Table 1-3 compares the characteristics of file structures that are available on OpenVMS Version 7.2 and later systems.

Table 1-3 File Structure Options on OpenVMS Systems
Structure Disk or CD Description
ODS-1 Both VAX only; use for RSX compatibility: RSX--11M, RSX--11D, RSX--11M--PLUS, and IAS operating systems.
ODS-2 Both Default disk structure of the OpenVMS operating system; use to share data between VAX and Alpha with full compatibility.
ODS-5 Both Alpha only 1; superset of ODS-2; use when working with systems like NT that need expanded character sets or directories deeper than ODS-2.
ISO 9660 CD CD ISO format files: read by systems that do not have ODS-2 capability such as PCs, NT systems, and Macintoshes.
Dual format CD Single volume with both ISO 9660 CD and Files-11 CD formats. Files are accessible to both formats whose directories might point to the same data.
Foreign Both A structure that is not related to a Files--11 structure. When you specify a foreign structure, you make the contents of a volume known to the system, but the system makes no assumptions about its file structure. The application is responsible for supplying a structure.

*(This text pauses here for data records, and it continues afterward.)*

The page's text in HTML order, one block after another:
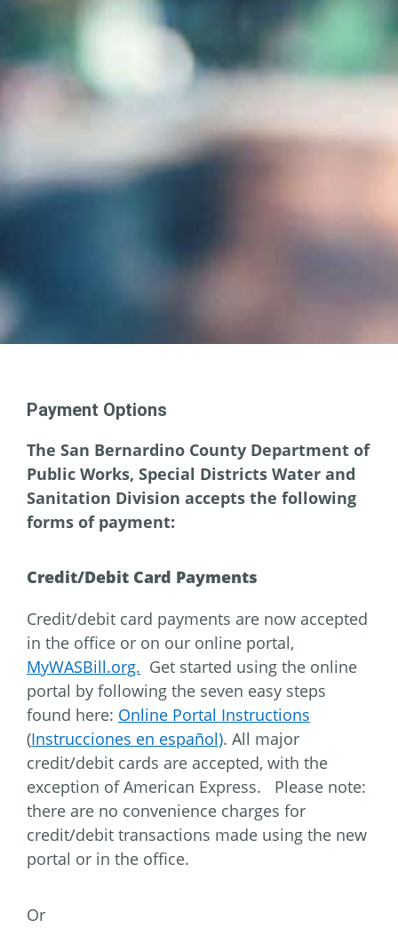
Payment Options
The San Bernardino County Department of
Public Works, Special Districts Water and
Sanitation Division accepts the following
forms of payment:
Credit/Debit Card Payments
Credit/debit card payments are now accepted
in the office or on our online portal,
MyWASBill.org. Get started using the online
portal by following the seven easy steps
found here: Online Portal Instructions
(Instrucciones en español). All major
credit/debit cards are accepted, with the
exception of American Express. Please note:
there are no convenience charges for
credit/debit transactions made using the new
portal or in the office.
Or
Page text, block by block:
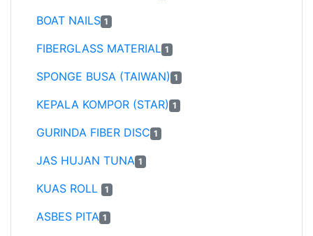
BOAT NAILS 1
FIBERGLASS MATERIAL 1
SPONGE BUSA (TAIWAN) 1
KEPALA KOMPOR (STAR) 1
GURINDA FIBER DISC 1
JAS HUJAN TUNA 1
KUAS ROLL 1
ASBES PITA 1
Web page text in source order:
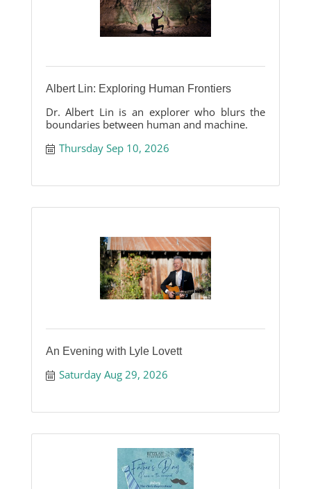
Albert Lin: Exploring Human Frontiers
Dr. Albert Lin is an explorer who blurs the
boundaries between human and machine.
Thursday Sep 10, 2026
An Evening with Lyle Lovett
Saturday Aug 29, 2026
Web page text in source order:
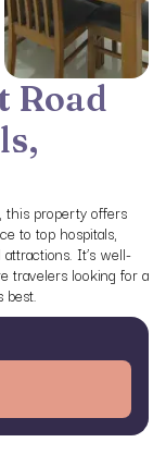
Road
this property offers
to top hospitals,
It’s well-
travelers looking for a
best.
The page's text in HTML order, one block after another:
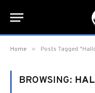
Home » Posts Tagged
BROWSING:
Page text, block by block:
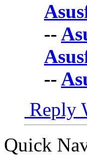
--
--
Reply
Quick
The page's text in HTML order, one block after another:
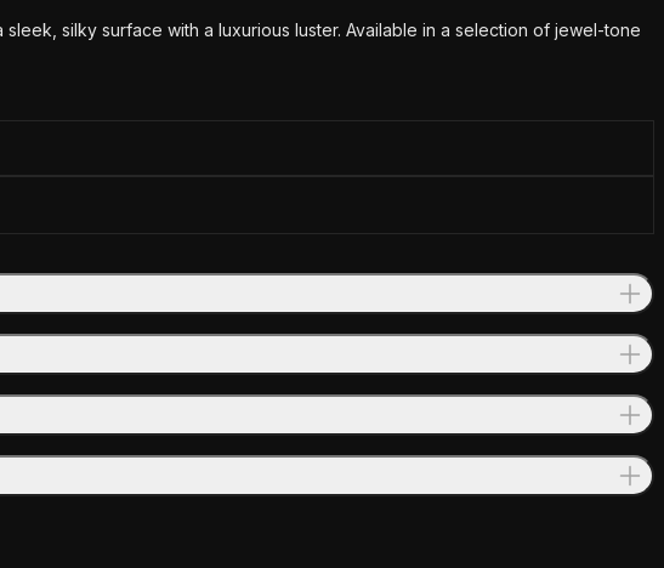
silky surface with a luxurious luster. Available in a selection of jewel-tone
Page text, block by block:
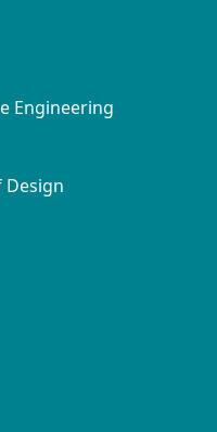
Engineering
Design
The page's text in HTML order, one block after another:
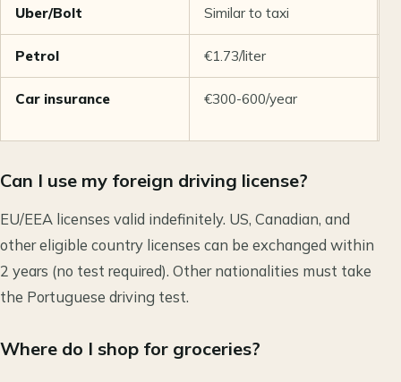
Uber/Bolt Similar to taxi
Petrol €1.73/liter
Car insurance €300-600/year
Can I use my foreign driving license?
EU/EEA licenses valid indefinitely. US, Canadian, and
other eligible country licenses can be exchanged within
2 years (no test required). Other nationalities must take
the Portuguese driving test.
Where do I shop for groceries?
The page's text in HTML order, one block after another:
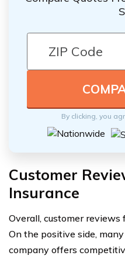
By clicking, you
Customer
Insurance
Overall, customer reviews
On the positive side,
company offers
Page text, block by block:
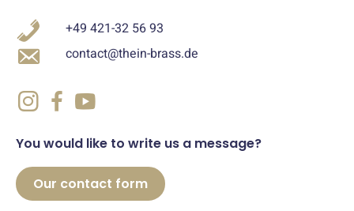
+49 421-32 56 93
contact@thein-brass.de
You would like to write us a message?
Our contact form
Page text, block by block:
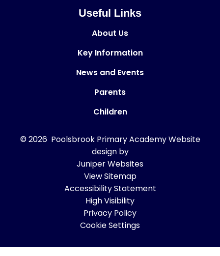
Useful Links
About Us
Key Information
News and Events
Parents
Children
© 2026 Poolsbrook Primary AcademyWebsite
design by
Juniper Websites
View Sitemap
Accessibility Statement
High Visibility
Privacy Policy
Cookie Settings
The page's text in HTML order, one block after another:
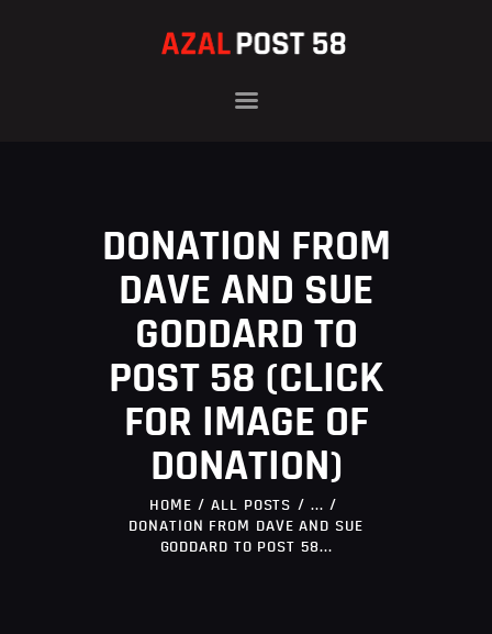
DONATION FROM
DAVE AND SUE
GODDARD TO
POST 58 (CLICK
FOR IMAGE OF
DONATION)
HOME ALL POSTS
...
DONATION FROM DAVE AND SUE
GODDARD TO POST 58...
PROGRAMS
NEWS
FAMILIES
CONTACT
DONATE
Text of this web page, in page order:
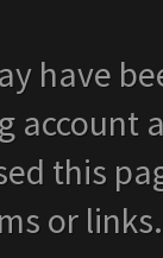
have
account
this
or links.
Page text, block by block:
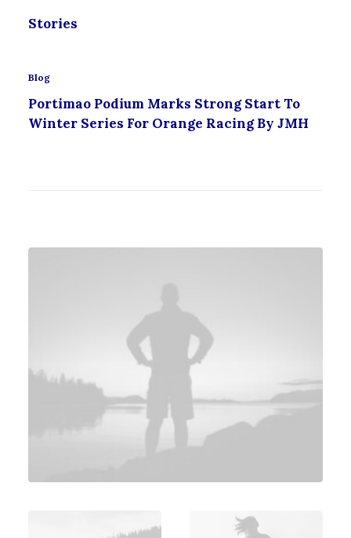
Stories
Blog
Portimao Podium Marks Strong Start To
Winter Series For Orange Racing By JMH
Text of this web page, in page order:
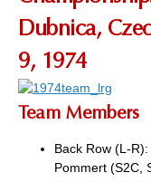
Dubnica,
9, 1974
Team Members
Back Row (L-
Pommert (S2C,
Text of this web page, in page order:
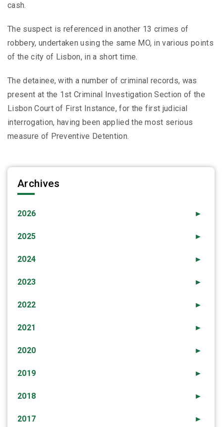
cash.
The suspect is referenced in another 13 crimes of
robbery, undertaken using the same MO, in various points
of the city of Lisbon, in a short time.
The detainee, with a number of criminal records, was
present at the 1st Criminal Investigation Section of the
Lisbon Court of First Instance, for the first judicial
interrogation, having been applied the most serious
measure of Preventive Detention.
Archives
►
2026
►
2025
►
2024
►
2023
►
2022
►
2021
►
2020
►
2019
►
2018
►
2017
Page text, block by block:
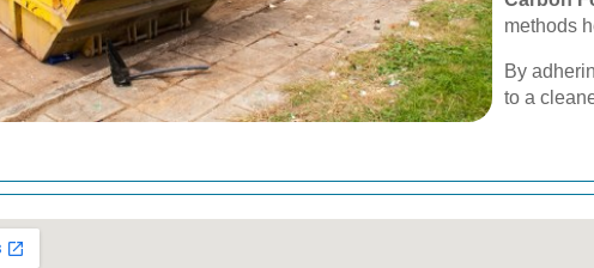
methods
By
to a
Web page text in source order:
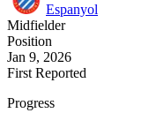
Espanyol
Midfielder
Position
Jan 9, 2026
First Reported
Progress
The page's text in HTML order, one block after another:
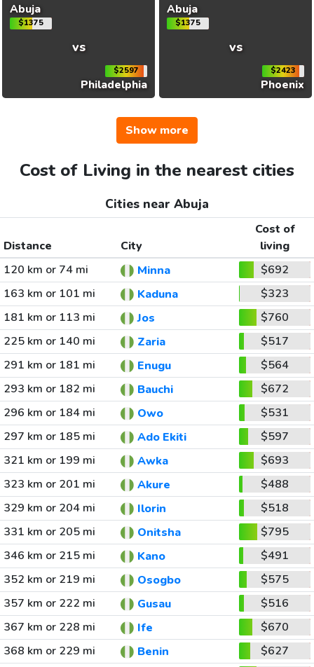
Abuja
$1375
vs
$2597
Philadelphia
Abuja
$1375
vs
$2423
Phoenix
Show more
Cost of Living in the nearest cities
Cities near Abuja
Distance City
Cost of
living
120 km or 74 mi
Minna
$692
163 km or 101 mi
Kaduna
$323
181 km or 113 mi
Jos
$760
225 km or 140 mi
Zaria
$517
291 km or 181 mi
Enugu
$564
293 km or 182 mi
Bauchi
$672
296 km or 184 mi
Owo
$531
297 km or 185 mi
Ado Ekiti
$597
321 km or 199 mi
Awka
$693
323 km or 201 mi
Akure
$488
329 km or 204 mi
Ilorin
$518
331 km or 205 mi
Onitsha
$795
346 km or 215 mi
Kano
$491
352 km or 219 mi
Osogbo
$575
357 km or 222 mi
Gusau
$516
367 km or 228 mi
Ife
$670
368 km or 229 mi
Benin $627
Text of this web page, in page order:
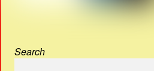
Search
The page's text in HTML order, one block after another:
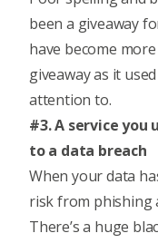
been a giveaway
have become
giveaway as it
attention to.
#3. A service you
to a data breach
When your data
risk from phishing
There’s a huge
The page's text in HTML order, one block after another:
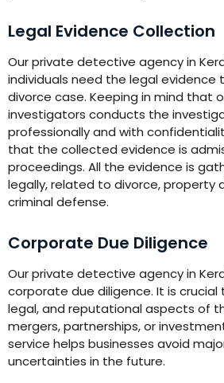
Legal Evidence Collection
Our private detective agency in
individuals need the legal evidence
divorce case. Keeping in mind that
investigators conducts the
professionally and with
that the collected evidence is
proceedings. All the evidence is
legally, related to divorce, property
criminal defense.
Corporate Due Diligence
Our private detective agency in
corporate due diligence. It is crucial
legal, and reputational aspects of
mergers, partnerships, or
service helps businesses avoid
uncertainties in the future.
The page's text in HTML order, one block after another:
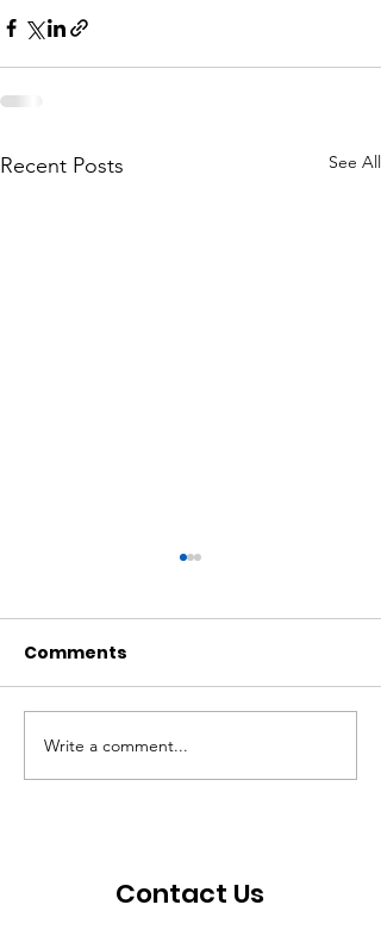
Recent Posts See All
Walton: Bill offers
efficient solution for
Comments
Write a comment...
Contact Us
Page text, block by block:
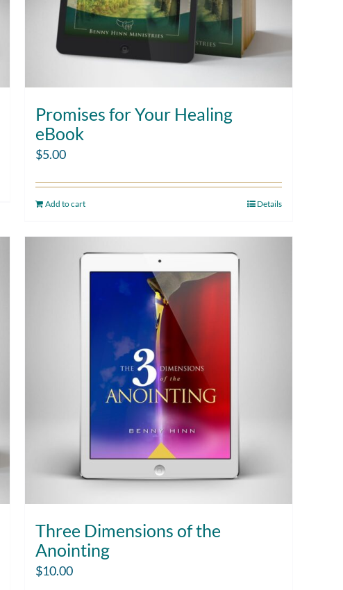
Promises for Your Healing
eBook
$5.00
Add to cart Details
Three Dimensions of the
Anointing
$10.00
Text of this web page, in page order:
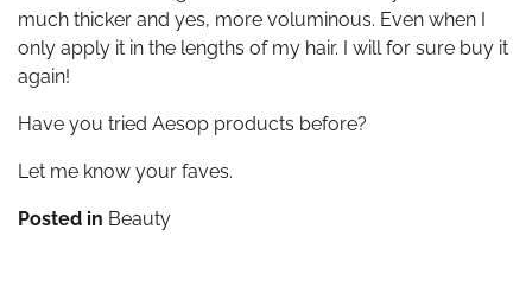
much thicker and yes, more voluminous. Even when I
only apply it in the lengths of my hair. I will for sure buy it
again!
Have you tried Aesop products before?
Let me know your faves.
Posted in Beauty
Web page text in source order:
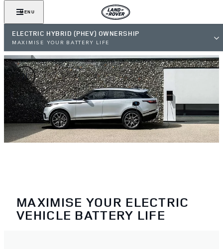
MENU
ELECTRIC HYBRID (PHEV) OWNERSHIP
MAXIMISE YOUR BATTERY LIFE
MAXIMISE YOUR ELECTRIC
VEHICLE BATTERY LIFE
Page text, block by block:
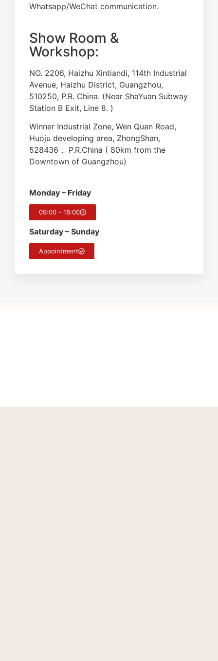
Whatsapp/WeChat communication.
Show Room &
Workshop:
NO. 2206, Haizhu Xintiandi, 114th Industrial
Avenue, Haizhu District, Guangzhou,
510250, P.R. China. (Near ShaYuan Subway
Station B Exit, Line 8. )
Winner Industrial Zone, Wen Quan Road,
Huoju developing area, ZhongShan,
528436， P.R.China ( 80km from the
Downtown of Guangzhou)
Monday – Friday
09:00 - 18:00
Saturday – Sunday
Appointment
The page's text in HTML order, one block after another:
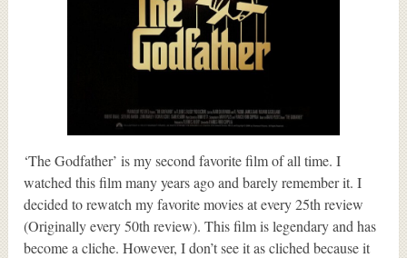
‘The Godfather’ is my second favorite film of all time. I
watched this film many years ago and barely remember it. I
decided to rewatch my favorite movies at every 25th review
(Originally every 50th review). This film is legendary and has
become a cliche. However, I don’t see it as cliched because it
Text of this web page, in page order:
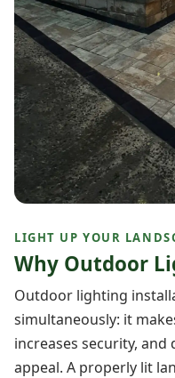
LIGHT UP YOUR
Why Outdoor
Outdoor lighting
simultaneously: it
increases security,
appeal. A properly lit
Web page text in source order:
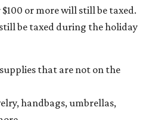
or more will still be taxed.
be taxed during the holiday
that are not on the
handbags, umbrellas,
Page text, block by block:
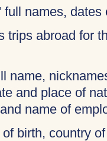
full names,
trips abroad for
name,
and place of
name of
birth, country
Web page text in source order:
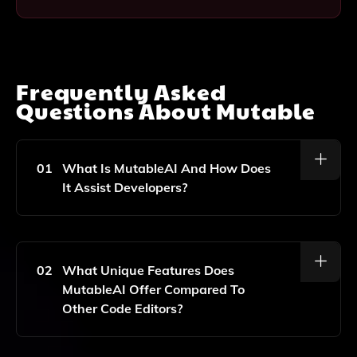
Frequently Asked
Questions AboutMutable
01
What Is MutableAI And How Does
It Assist Developers?
MutableAI Is A Software Development Tool That
Write Code Faster And More Efficiently By Providing
Intelligent Code Suggestions And Autocomplete
Features.
02
What Unique Features Does
MutableAI Offer Compared To
Other Code Editors?
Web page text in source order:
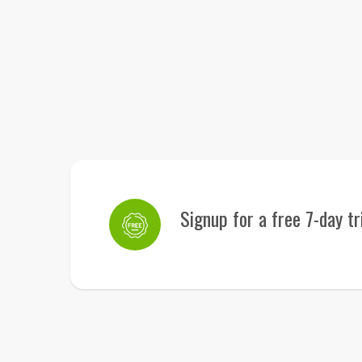
Signup for a free 7-day

1You can mount ODS-5-enabled volumes on VAX systems, but you cannot access ODS-5-specific features on a VAX system.

Table 1-4 compares the specific characteristics of Files--11 On-Disk Structure (ODS) levels 1, 2, and 5.

Table 1-4 Comparison of ODS-1, ODS-2, and ODS-5 Levels
Characteristic ODS-1 (VAX only) ODS-2 ODS-5
File names 9.3 39.39 238 bytes, including the dot. For Unicode, that is 119 characters including the dot.
Character set Uppercase alphanumeric Uppercase alphanumeric plus hyphen (-), dollar sign ($), and underscore (_) ISO Latin-1, Unicode.
File versions 32,767 limit; version limits are not supported 32,767 limit; version limits are supported 32,767 limit; version limits are supported
Directories No hierarchies of directories and subdirectories; directory entries are not ordered 1 Alpha: 255 2
VAX: 8 (with rooted logical, 16)
Alpha: 255
VAX: 8 (with rooted logical, 16).
System disk Cannot be an ODS-1 volume Can be an ODS-2 volume Cannot be an ODS-5 volume.
OpenVMS Cluster access Local access only; files cannot be shared across a cluster Files can be shared across a cluster Files can be shared across a cluster. However, only computers running OpenVMS Version 7.2--EFT1 or later can mount ODS-5 disks. VAX computers running Version 7.2--EFT1 or later can see only files with ODS-2 style names.
Disk Unprotected objects Protected objects Protected objects.
Disk quotas Not supported Supported Supported.
Multivolume files and volume sets Not supported Supported Supported.
Placement control Not supported Supported Supported
Caches No caching of file header blocks, file identification slots, or extent entries Caching of file header blocks, file identification slots, and extent entries Caching of file header blocks, file identification slots, and extent entries.
Clustered allocation Not supported Supported Supported.
Backup home block Not supported Supported Supported.
Protection code E E means "extend" for the RSX--11M operating system but is ignored by OpenVMS E means "execute access" E means "execute access".
Enhanced protection features (for example, access control lists) Not supported Enhanced protection features supported Enhanced protection features supported.
RMS journaling Not supported Supported Supported.

1RSX--11M, RSX--11D, RSX--11M--PLUS, and IAS systems do not support subdirectories and alphabetical directory entries.
2Prior to OpenVMS Version 7.2, RMS limited directory levels to 8 or 16.


Future enhancements to OpenVMS software will be based primarily on structure levels 2 and 5; therefore, structure level 1 volumes might be further restricted in the future. However, Compaq does not intend for ODS-5 to become the default OpenVMS file structure. The principal use of ODS-5 will be when OpenVMS is a server for other systems (such as Windows NT) that have extended file names.

The default disk structure is Files--11 ODS-2. VAX systems also support Files--11 ODS-1 from earlier operating systems 1 to ensure compatibility among systems.


1 Earlier operating systems include the RSX--11M, RSX--11D, RSX--11M--PLUS, and Micro/RSX systems.